This process combines mediation and arbitration, which are usually two distinct forms of dispute resolution, into a single, two-step process: The neutral first works to facilitate a mutually agreeable settlement of the dispute through normal mediation efforts between the parties. If the matter is resolved in that fashion, a binding agreement is drawn up to document the settlement. If mediation efforts do not resolve the dispute, the same neutral reconvenes the matter as an arbitration hearing under the Arbitrations Act of Ontario, and makes a binding decision that results in an enforceable award under that legislation.
Experience shows that the vast majority of disputants will resolve the matter during the first step, mediation. The possibility of a binding award being made by the neutral, if the parties do not settle it themselves during mediation, may create a greater incentive to resolve the issue consensually. While there is some controversy in the ADR field over having the same neutral conduct interest-based mediation and then “switch hats” to conduct an arbitration based on law and evidence, the potential advantages outweigh these concerns for many parties engaged in a dispute, particularly where a timely decision is essential.

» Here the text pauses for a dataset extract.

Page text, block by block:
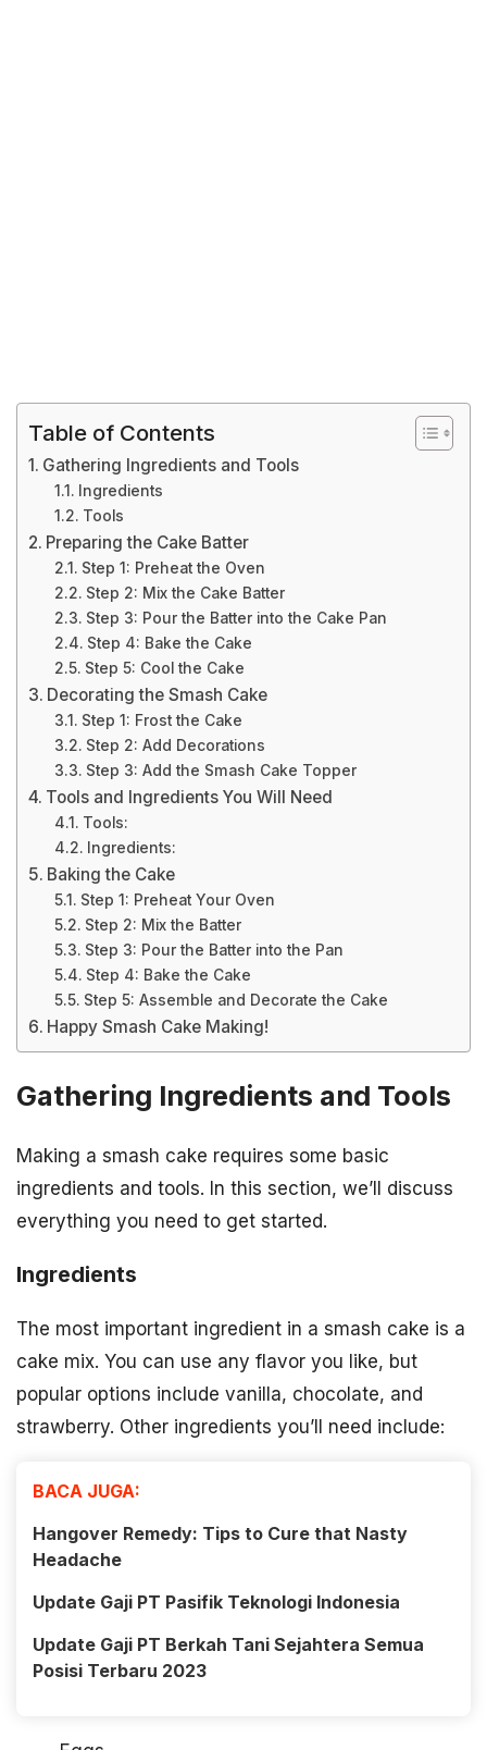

The biggest advantage of this hybrid process is the ability to achieve a prompt resolution of a dispute with a minimum of expense and inconvenience. It minimizes the costs and delays associated with going over all the evidence two separate times, once by a mediator and a second time by an arbitrator or judge. It also allows the parties to maintain a degree of control over the management of their dispute which traditional litigation or a standard arbitration process does not provide:
During the interest-based mediation phase, no settlement can be imposed and the parties must reach agreement to resolve the matter. If this is not achieved, they can choose the level of formality and procedure for the subsequent arbitration process which best suits their circumstances and the nature of the dispute. In either case, finality at an early stage is available through either a written agreement documenting their successful mediation, or through an arbitration award.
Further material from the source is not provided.